What would you suggest?  My main point of reference is years and years of being in the console video game scene, bin/cue is the most accessible of the high fidelity formats I've seen for things, compared with say cdi and mdf/mds.  Does a plain old iso suffice for all relevant data from the media?  Frankly I've never done dumps on a UNIXy computer with an optical drive, only Windows boxen, so can't say I'm hip to the sort of disc image you get doing a dd from an optical /dev entry, maybe I just need to get a UNIX of some kind on my old beater game machine with an optical drive to do these dumps going forward.

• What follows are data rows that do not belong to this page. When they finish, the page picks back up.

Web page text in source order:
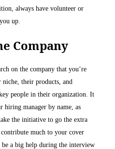
always have volunteer or
up.
Company
on the company that you’re
their products, and
people in their organization. It
hiring manager by name, as
the initiative to go the extra
much to your cover
a big help during the interview
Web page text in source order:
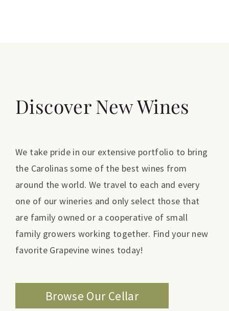
Discover New Wines
We take pride in our extensive portfolio to bring
the Carolinas some of the best wines from
around the world. We travel to each and every
one of our wineries and only select those that
are family owned or a cooperative of small
family growers working together. Find your new
favorite Grapevine wines today!
Browse Our Cellar
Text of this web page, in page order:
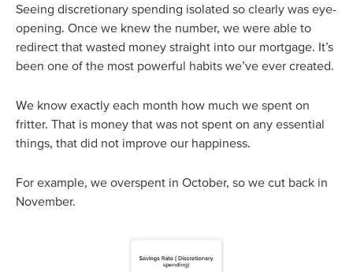
Seeing discretionary spending isolated so clearly was eye-
opening. Once we knew the number, we were able to
redirect that wasted money straight into our mortgage. It’s
been one of the most powerful habits we’ve ever created.
We know exactly each month how much we spent on
fritter. That is money that was not spent on any essential
things, that did not improve our happiness.
For example, we overspent in October, so we cut back in
November.
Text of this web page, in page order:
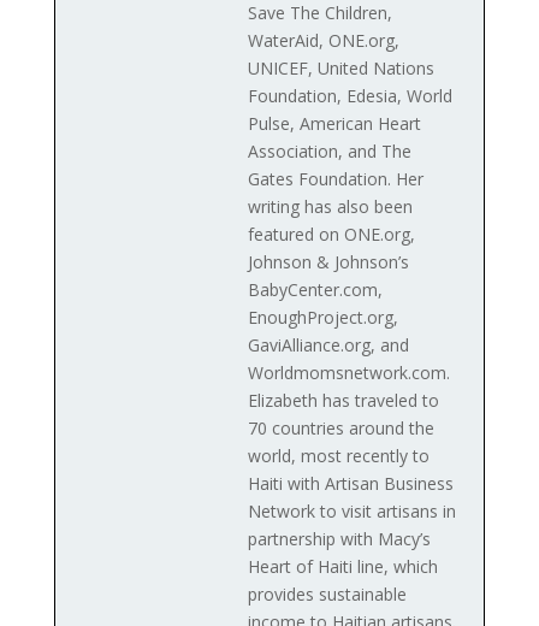
Save The Children,
WaterAid, ONE.org,
UNICEF, United Nations
Foundation, Edesia, World
Pulse, American Heart
Association, and The
Gates Foundation. Her
writing has also been
featured on ONE.org,
Johnson & Johnson’s
BabyCenter.com,
EnoughProject.org,
GaviAlliance.org, and
Worldmomsnetwork.com.
Elizabeth has traveled to
70 countries around the
world, most recently to
Haiti with Artisan Business
Network to visit artisans in
partnership with Macy’s
Heart of Haiti line, which
provides sustainable
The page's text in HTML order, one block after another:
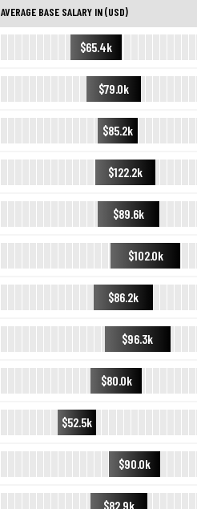
AVERAGE BASE SALARY IN (USD)
$65.4k
$79.0k
$85.2k
$122.2k
$89.6k
$102.0k
$86.2k
$96.3k
$80.0k
$52.5k
$90.0k
$82.9k
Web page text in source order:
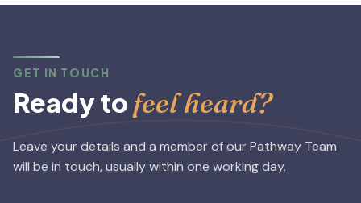
GET IN TOUCH
Ready to feel heard?
Leave your details and a member of our Pathway Team
will be in touch, usually within one working day.
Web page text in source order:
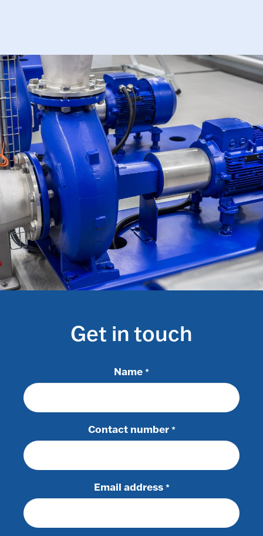
Get in touch
Name *
Contact number *
Email address *
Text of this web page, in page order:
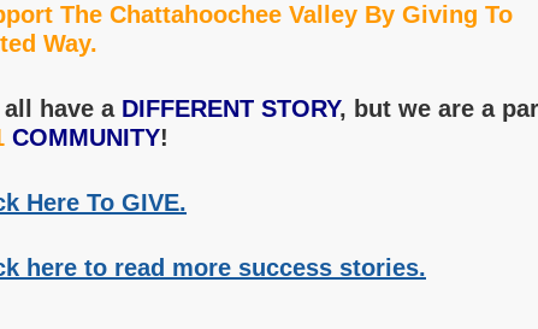
The Chattahoochee Valley By Giving To
Way.
all have a DIFFERENT STORY, but we are a
COMMUNITY!
Here To GIVE.
here to read more success stories.
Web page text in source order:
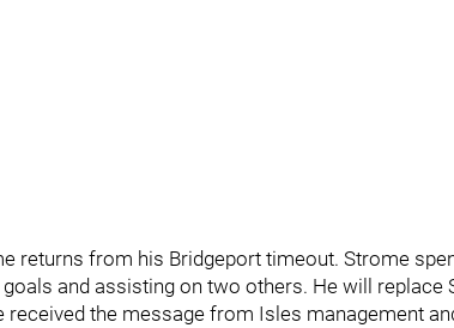
returns from his Bridgeport timeout. Strome
and assisting on two others. He will replace
received the message from Isles management
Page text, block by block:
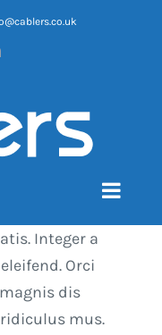
LinkedIn
Integer a
Orci
dis
mus.
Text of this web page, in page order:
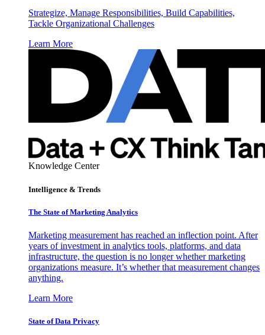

Either way, open to suggestions on what format is the ideal combination of capturing everything that matters from optical media while not using too onerous or closed up of an image format.  This is not an area I'm "with the times on", I just went straight to what was customary for myself over a decade ago when I was last diligently interacting with optical media preservation.

- Matt G.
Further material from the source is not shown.